> _Collected data_:

***

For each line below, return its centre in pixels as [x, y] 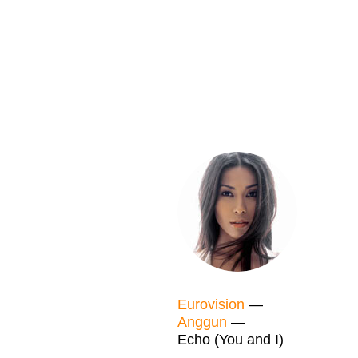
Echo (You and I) [231, 340]
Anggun [202, 322]
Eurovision [211, 304]
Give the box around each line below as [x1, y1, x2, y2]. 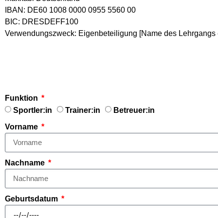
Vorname [5, 122, 40, 131]
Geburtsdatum [5, 194, 60, 203]
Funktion [5, 94, 40, 103]
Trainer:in [65, 106, 100, 114]
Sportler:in [13, 106, 52, 114]
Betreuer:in [113, 106, 155, 114]
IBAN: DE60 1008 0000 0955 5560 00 [5, 5, 136, 14]
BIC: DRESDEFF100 [5, 17, 78, 26]
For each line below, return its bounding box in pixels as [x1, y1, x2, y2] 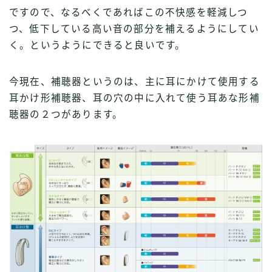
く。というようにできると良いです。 [9, 39, 186, 50]
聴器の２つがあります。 [9, 109, 123, 120]
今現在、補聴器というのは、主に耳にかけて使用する [9, 76, 260, 87]
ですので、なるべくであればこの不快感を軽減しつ [9, 7, 248, 18]
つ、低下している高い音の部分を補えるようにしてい [9, 23, 259, 34]
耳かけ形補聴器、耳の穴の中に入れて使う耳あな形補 [9, 92, 260, 103]
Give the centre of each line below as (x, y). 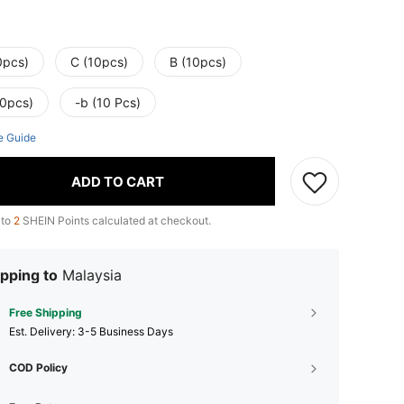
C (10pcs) (99, 62)
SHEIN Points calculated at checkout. (115, 221)
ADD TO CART (118, 181)
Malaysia (92, 275)
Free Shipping (46, 313)
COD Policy (38, 368)
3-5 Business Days (125, 332)
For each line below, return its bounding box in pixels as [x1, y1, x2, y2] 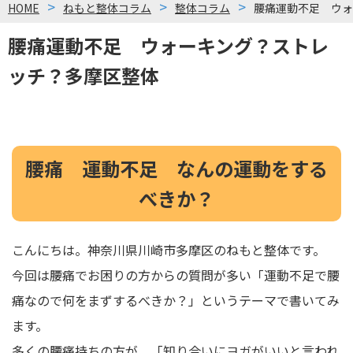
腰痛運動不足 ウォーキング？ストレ [8, 32, 329, 60]
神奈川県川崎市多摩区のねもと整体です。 [87, 240, 325, 260]
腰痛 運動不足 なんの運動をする [25, 154, 328, 183]
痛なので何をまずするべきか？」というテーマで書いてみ [12, 291, 340, 310]
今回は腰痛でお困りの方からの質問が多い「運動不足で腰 [12, 266, 340, 285]
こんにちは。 [12, 240, 87, 260]
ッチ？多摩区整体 [8, 61, 159, 90]
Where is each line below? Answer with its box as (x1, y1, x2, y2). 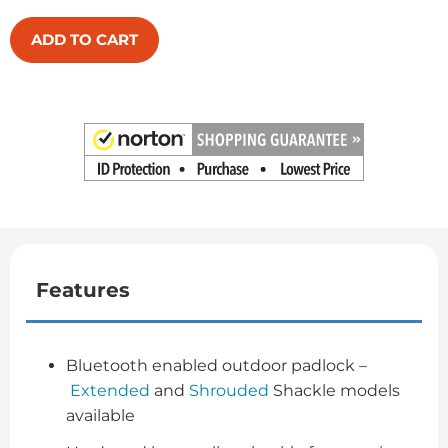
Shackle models (269, 380, 400, 400)
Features (36, 277, 130, 302)
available (66, 405, 135, 425)
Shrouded (189, 380, 269, 400)
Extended (70, 380, 150, 400)
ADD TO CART (31, 29, 138, 49)
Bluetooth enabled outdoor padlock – (66, 355, 367, 375)
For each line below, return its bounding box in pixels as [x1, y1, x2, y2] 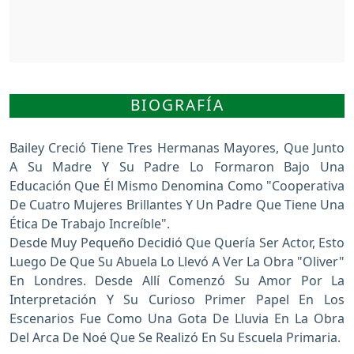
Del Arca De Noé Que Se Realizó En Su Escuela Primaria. [9, 329, 341, 347]
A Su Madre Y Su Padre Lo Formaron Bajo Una [9, 158, 345, 176]
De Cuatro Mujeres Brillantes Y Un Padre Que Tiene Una [9, 196, 345, 214]
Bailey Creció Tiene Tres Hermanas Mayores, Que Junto [9, 139, 345, 157]
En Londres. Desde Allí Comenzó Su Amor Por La [9, 272, 345, 290]
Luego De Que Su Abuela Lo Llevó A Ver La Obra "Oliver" [9, 253, 345, 271]
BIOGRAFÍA [130, 94, 224, 115]
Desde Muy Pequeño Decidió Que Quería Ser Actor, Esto [9, 234, 345, 252]
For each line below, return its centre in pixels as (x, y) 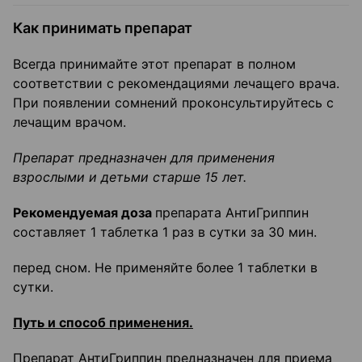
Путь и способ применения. (103, 323)
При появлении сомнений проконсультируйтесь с (173, 103)
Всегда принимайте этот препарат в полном (154, 64)
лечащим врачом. (69, 122)
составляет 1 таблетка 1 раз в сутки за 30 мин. (165, 232)
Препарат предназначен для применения (144, 158)
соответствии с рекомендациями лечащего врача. (176, 84)
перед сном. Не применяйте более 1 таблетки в (165, 268)
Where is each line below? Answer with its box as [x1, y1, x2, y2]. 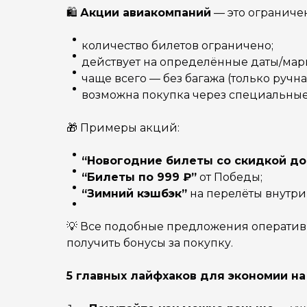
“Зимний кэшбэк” [82, 187, 187, 200]
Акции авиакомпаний [80, 6, 211, 19]
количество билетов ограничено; [82, 39, 273, 52]
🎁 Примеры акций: [66, 121, 180, 134]
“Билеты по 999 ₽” [82, 171, 197, 184]
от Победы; [197, 171, 262, 184]
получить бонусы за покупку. [66, 236, 233, 249]
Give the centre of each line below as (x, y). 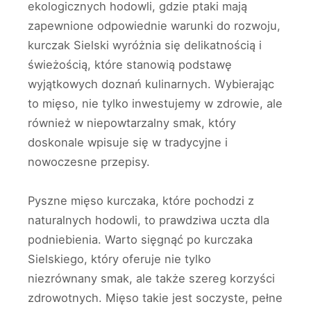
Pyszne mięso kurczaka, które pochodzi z (141, 200)
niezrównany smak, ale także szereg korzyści (151, 278)
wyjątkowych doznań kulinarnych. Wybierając (151, 84)
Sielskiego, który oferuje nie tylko (119, 259)
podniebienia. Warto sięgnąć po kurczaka (140, 239)
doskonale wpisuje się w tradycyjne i (128, 142)
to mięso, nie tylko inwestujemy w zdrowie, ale (155, 103)
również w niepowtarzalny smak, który (132, 123)
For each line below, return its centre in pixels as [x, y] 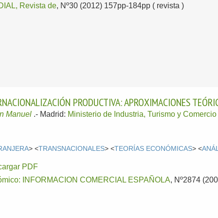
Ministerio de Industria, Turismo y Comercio [142, 114]
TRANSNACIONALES [72, 148]
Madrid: [54, 114]
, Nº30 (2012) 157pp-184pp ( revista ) [120, 6]
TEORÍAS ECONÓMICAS [154, 148]
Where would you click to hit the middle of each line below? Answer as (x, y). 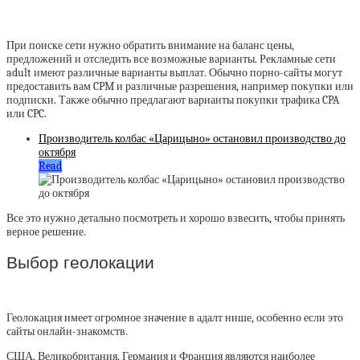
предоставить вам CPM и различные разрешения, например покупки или (180, 87)
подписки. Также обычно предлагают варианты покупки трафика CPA (173, 100)
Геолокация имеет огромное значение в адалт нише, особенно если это (175, 318)
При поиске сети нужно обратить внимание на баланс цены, (150, 46)
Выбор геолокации (80, 262)
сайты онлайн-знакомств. (68, 332)
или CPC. (27, 114)
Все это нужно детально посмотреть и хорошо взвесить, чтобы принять (176, 219)

***

> _EXERCISE DESCRIPTION_:
Copy the records above exactly, from the first line through the line containing "Extended (70, 380, 150, 400)", and leave out the pictures.

> _FINAL ANSWER_:
For each line below, return its centre in pixels as [x, y] 
Echo (You and I) [231, 340]
Anggun [202, 322]
Eurovision [211, 304]
Give the box around each line below as [x1, y1, x2, y2]. 
Vorname [5, 122, 40, 131]
Geburtsdatum [5, 194, 60, 203]
Funktion [5, 94, 40, 103]
Trainer:in [65, 106, 100, 114]
Sportler:in [13, 106, 52, 114]
Betreuer:in [113, 106, 155, 114]
IBAN: DE60 1008 0000 0955 5560 00 [5, 5, 136, 14]
BIC: DRESDEFF100 [5, 17, 78, 26]
For each line below, return its bounding box in pixels as [x1, y1, x2, y2] 
く。というようにできると良いです。 [9, 39, 186, 50]
聴器の２つがあります。 [9, 109, 123, 120]
今現在、補聴器というのは、主に耳にかけて使用する [9, 76, 260, 87]
ですので、なるべくであればこの不快感を軽減しつ [9, 7, 248, 18]
つ、低下している高い音の部分を補えるようにしてい [9, 23, 259, 34]
耳かけ形補聴器、耳の穴の中に入れて使う耳あな形補 [9, 92, 260, 103]
Give the centre of each line below as (x, y). 
C (10pcs) (99, 62)
SHEIN Points calculated at checkout. (115, 221)
ADD TO CART (118, 181)
Malaysia (92, 275)
Free Shipping (46, 313)
COD Policy (38, 368)
3-5 Business Days (125, 332)
For each line below, return its bounding box in pixels as [x1, y1, x2, y2] 
腰痛運動不足 ウォーキング？ストレ [8, 32, 329, 60]
神奈川県川崎市多摩区のねもと整体です。 [87, 240, 325, 260]
腰痛 運動不足 なんの運動をする [25, 154, 328, 183]
痛なので何をまずするべきか？」というテーマで書いてみ [12, 291, 340, 310]
今回は腰痛でお困りの方からの質問が多い「運動不足で腰 [12, 266, 340, 285]
こんにちは。 [12, 240, 87, 260]
ッチ？多摩区整体 [8, 61, 159, 90]
Where is each line below? Answer with its box as (x1, y1, x2, y2). 
Shackle models (269, 380, 400, 400)
Features (36, 277, 130, 302)
available (66, 405, 135, 425)
Shrouded (189, 380, 269, 400)
Extended (70, 380, 150, 400)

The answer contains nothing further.